→ WHAT THIS TASK INVOLVES:
Return all entries precisely as they stand, without the images.

→ SOURCE DATA:
* * * *
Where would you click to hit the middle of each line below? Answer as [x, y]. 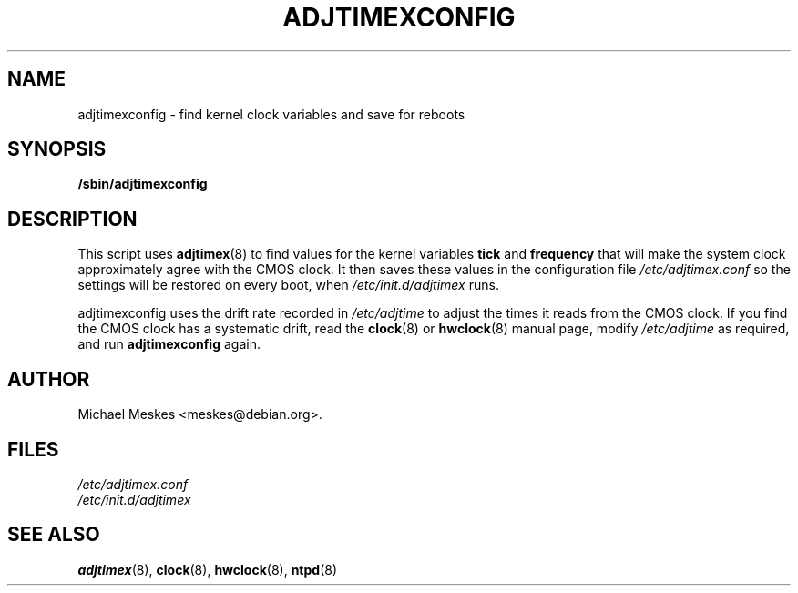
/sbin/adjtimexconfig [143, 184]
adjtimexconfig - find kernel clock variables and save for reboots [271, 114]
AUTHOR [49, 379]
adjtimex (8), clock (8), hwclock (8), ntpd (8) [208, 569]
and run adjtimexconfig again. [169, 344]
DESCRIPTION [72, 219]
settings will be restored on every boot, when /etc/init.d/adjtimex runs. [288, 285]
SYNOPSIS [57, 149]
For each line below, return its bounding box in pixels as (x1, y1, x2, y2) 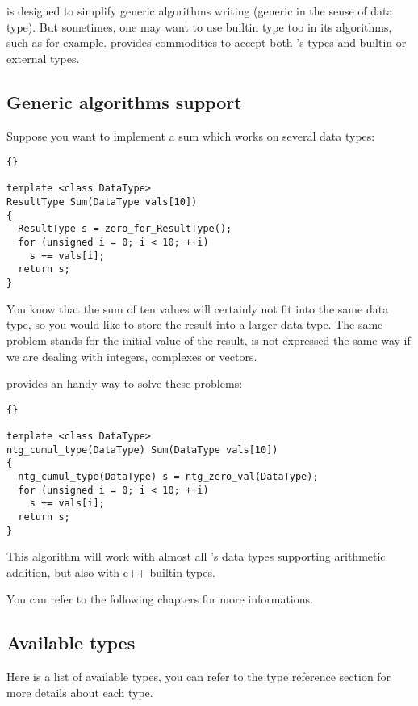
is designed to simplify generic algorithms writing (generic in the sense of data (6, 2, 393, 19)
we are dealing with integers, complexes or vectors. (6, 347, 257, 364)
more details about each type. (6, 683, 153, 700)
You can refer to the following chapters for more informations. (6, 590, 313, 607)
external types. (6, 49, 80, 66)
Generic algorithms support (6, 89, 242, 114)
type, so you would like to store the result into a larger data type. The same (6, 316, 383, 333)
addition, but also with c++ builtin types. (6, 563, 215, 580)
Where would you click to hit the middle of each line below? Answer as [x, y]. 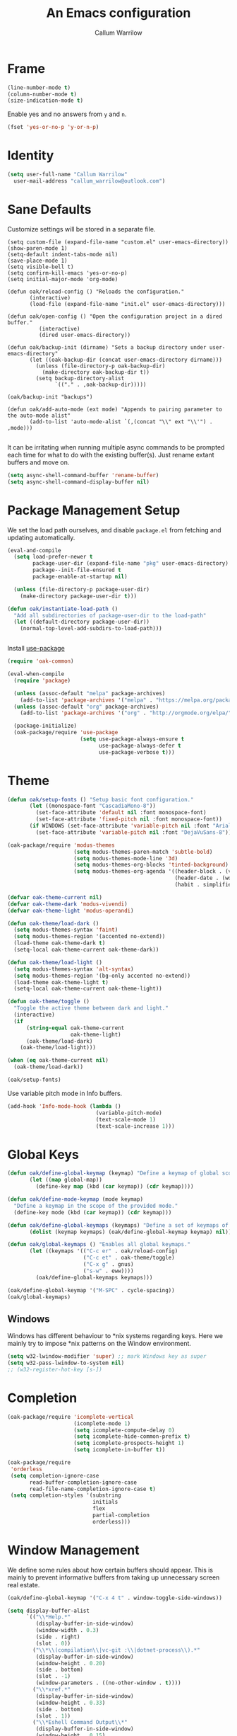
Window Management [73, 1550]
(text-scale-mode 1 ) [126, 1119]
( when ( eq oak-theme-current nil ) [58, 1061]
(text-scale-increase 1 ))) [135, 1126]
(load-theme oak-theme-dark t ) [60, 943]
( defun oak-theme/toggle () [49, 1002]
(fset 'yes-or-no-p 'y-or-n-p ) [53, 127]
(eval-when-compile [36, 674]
* * * *
→ EXPECTED OUTPUT:
Where would you click to hit the middle of each line below? Answer as [x, y]. 
/sbin/adjtimexconfig [143, 184]
adjtimexconfig - find kernel clock variables and save for reboots [271, 114]
AUTHOR [49, 379]
adjtimex (8), clock (8), hwclock (8), ntpd (8) [208, 569]
and run adjtimexconfig again. [169, 344]
DESCRIPTION [72, 219]
settings will be restored on every boot, when /etc/init.d/adjtimex runs. [288, 285]
SYNOPSIS [57, 149]
For each line below, return its bounding box in pixels as (x1, y1, x2, y2) 
is designed to simplify generic algorithms writing (generic in the sense of data (6, 2, 393, 19)
we are dealing with integers, complexes or vectors. (6, 347, 257, 364)
more details about each type. (6, 683, 153, 700)
You can refer to the following chapters for more informations. (6, 590, 313, 607)
external types. (6, 49, 80, 66)
Generic algorithms support (6, 89, 242, 114)
type, so you would like to store the result into a larger data type. The same (6, 316, 383, 333)
addition, but also with c++ builtin types. (6, 563, 215, 580)
Where would you click to hit the middle of each line below? Answer as [x, y]. 
Window Management [73, 1550]
(text-scale-mode 1 ) [126, 1119]
( when ( eq oak-theme-current nil ) [58, 1061]
(text-scale-increase 1 ))) [135, 1126]
(load-theme oak-theme-dark t ) [60, 943]
( defun oak-theme/toggle () [49, 1002]
(fset 'yes-or-no-p 'y-or-n-p ) [53, 127]
(eval-when-compile [36, 674]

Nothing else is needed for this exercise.